Acting Minister of Energy
- In office 21 December 2020 – 29 April 2021
- Prime Minister: Denys Shmyhal
- Preceded by: Yuriy Boyko (acting)
- Succeeded by: Herman Halushchenko

Personal details
- Born: 17 September 1976 (age 49) Kyiv, Ukrainian SSR, Soviet Union
- Education: INSEAD
- Occupation: Ukrainian businessman

= Yuriy Vitrenko =

Ukrainian economist (born 1976)

Yuriy Yuriyovych Vitrenko (Юрій Юрійович Вітренко; born 17 September 1976) is a Ukrainian businessman.

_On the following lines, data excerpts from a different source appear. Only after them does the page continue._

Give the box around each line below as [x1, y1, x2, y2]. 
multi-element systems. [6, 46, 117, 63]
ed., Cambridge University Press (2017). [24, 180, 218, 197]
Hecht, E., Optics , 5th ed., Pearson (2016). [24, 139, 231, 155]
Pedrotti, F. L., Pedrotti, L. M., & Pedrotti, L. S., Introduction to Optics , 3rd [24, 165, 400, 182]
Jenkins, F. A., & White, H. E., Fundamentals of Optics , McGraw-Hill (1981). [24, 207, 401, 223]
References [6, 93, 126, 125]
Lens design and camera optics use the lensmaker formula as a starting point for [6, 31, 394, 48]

Vitrenko was born and raised in Kyiv before completing his education abroad. He spent his early professional career as a management consultant, investment banker, and private equity manager at international companies in Kyiv and London.

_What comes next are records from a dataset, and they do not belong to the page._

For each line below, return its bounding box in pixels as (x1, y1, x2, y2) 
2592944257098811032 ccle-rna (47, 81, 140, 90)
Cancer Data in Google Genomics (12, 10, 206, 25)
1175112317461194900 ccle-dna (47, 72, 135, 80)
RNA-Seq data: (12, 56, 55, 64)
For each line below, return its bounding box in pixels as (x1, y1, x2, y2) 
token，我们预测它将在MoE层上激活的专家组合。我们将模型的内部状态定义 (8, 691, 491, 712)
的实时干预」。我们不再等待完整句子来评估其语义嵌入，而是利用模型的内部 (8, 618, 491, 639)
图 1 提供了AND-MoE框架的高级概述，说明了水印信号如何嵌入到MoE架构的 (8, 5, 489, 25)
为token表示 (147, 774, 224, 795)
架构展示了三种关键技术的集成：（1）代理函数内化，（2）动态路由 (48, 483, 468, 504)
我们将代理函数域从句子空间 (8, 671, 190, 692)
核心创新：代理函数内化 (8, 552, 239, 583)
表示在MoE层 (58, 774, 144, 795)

Vitrenko is closely associated with Ukraine's post-2014 energy sector reforms and efforts to enhance the country's energy independence. He played a key role in Naftogaz's landmark multi-billion dollar 2018 international arbitration court victory over Russia's Gazprom and has been a vocal opponent of the Nord Stream II pipeline project. From December 2020 until April 2021, Vitrenko served as Ukraine's Acting Minister of Energy From April 2021 to November 2022 Vitrenko was the CEO of Naftogaz of Ukraine.

== Early life and education ==
Vitrenko was born 17 September 1976 in Kyiv, Ukrainian SSR, Soviet Union. His mother is politician and scientist Nataliya Vitrenko.

Vitrenko graduated from the Faculty of International Economics and Management at Kyiv National Economic University in 1996 and completed a master's degree in International Business Management the following year. He then undertook post-graduate studies at the Department of International Economic Relations at the Kyiv National Taras Shevchenko University's Institute of International Relations.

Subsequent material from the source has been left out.